Did the humane society say anything about a bite history? Was she a stray or drop off? How old? I don't for a minute believe she was abused by a man so that is why she hates them. Did a child abuse her also? how about the store employee? This is a dog that has something wrong and most likely will never be safe.
You need to muzzle this dog whenever you are out in public. Better yet, don't take her out in public. You can never let down your guard, in house or out of house. You need to think about returning her to the humane society and try another dog.


----------



## selzer (May 7, 2005)

Bella_Katie said:


> I just rescued a GSD X Siberan Husky from the humane society. She is the most amazing dog with me, however she attacks men and other dogs. She has bitten a child as well. We can not walk down the street without her lunging/barking/attacking dogs that are on the other side of the road. I have concluded that she must have been abused by a male, because she is ok with women. We have enrolled in private lessons, but she attacked the store employee the other day. She just can't be trusted with others. What should I do? Would a shock collar help this situation?

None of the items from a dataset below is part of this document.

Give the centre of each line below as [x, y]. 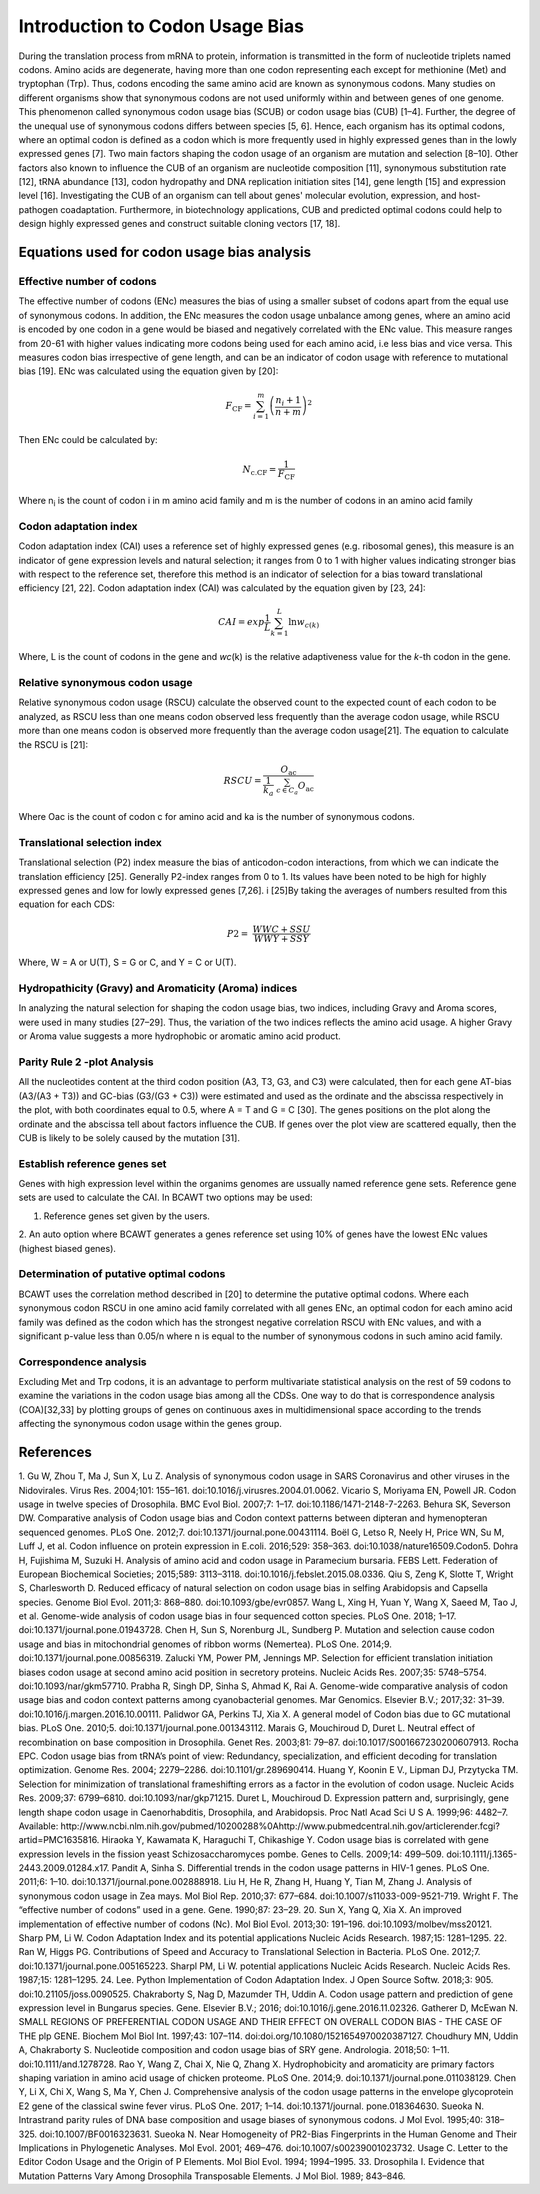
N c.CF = [259, 471]
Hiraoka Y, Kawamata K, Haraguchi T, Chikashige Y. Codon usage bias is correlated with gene [295, 1840]
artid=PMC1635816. [59, 1840]
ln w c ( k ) [304, 623]
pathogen [38, 209]
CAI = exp [241, 622]
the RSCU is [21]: [53, 744]
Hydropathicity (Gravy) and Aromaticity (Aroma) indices [158, 988]
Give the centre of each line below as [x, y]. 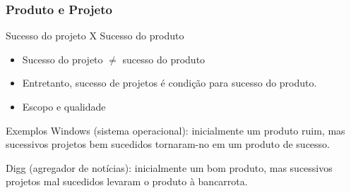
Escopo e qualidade [64, 106]
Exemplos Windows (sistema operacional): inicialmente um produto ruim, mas [175, 130]
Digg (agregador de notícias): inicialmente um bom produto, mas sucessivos [169, 167]
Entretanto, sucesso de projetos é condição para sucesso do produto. [169, 83]
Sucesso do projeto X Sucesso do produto [95, 36]
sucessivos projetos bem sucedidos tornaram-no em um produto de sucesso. [168, 144]
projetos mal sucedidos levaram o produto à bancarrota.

 No, a shock collar is not an answer to this problem. 

Do not assume she has been abused by men. It is a dangerous assumption and probably false. Dogs that are abused by men go to new homes and have no problems with men often. Sometimes a dog that is raised by women and owned by women are afraid of men, thus distrustful of men, thus reactive to men if they are fear-reactive. 

Your dog has bitten people. You have written it on the internet, and it has probably been documented elsewhere. You will NEVER be able to use ignorance as an excuse for your dog's behavior because you know what she is capable of because she has shown you. At least, she has shown you enough of her behavior, that if there is another incident with her, you will be 100% liable for it.

Please do not take this lightly. For now, your dog needs to be muzzled when she is out of your home, or in your secure yard WITH YOU PRESENT. When you are at work, your dog needs to be secure in a kennel within your fenced yard or in a crate within your locked home. 

If you want to save this dog, you will need a very experienced animal behaviorist and excellent management of the dog. You have to be willing to do a LOT of work with her. And the chances are good that you will NEVER have a dog that is safe around your close family and friends, much less strangers.

I would put a dog down that bit two separate people, one being a child, if there were no extenuating circumstances (i.e. the child was putting a pencil down the dog's ear, or the dog was hit by a car, had a dislocated hip, and someone picked her up -- yes, these were real incidents that I am alluding to). 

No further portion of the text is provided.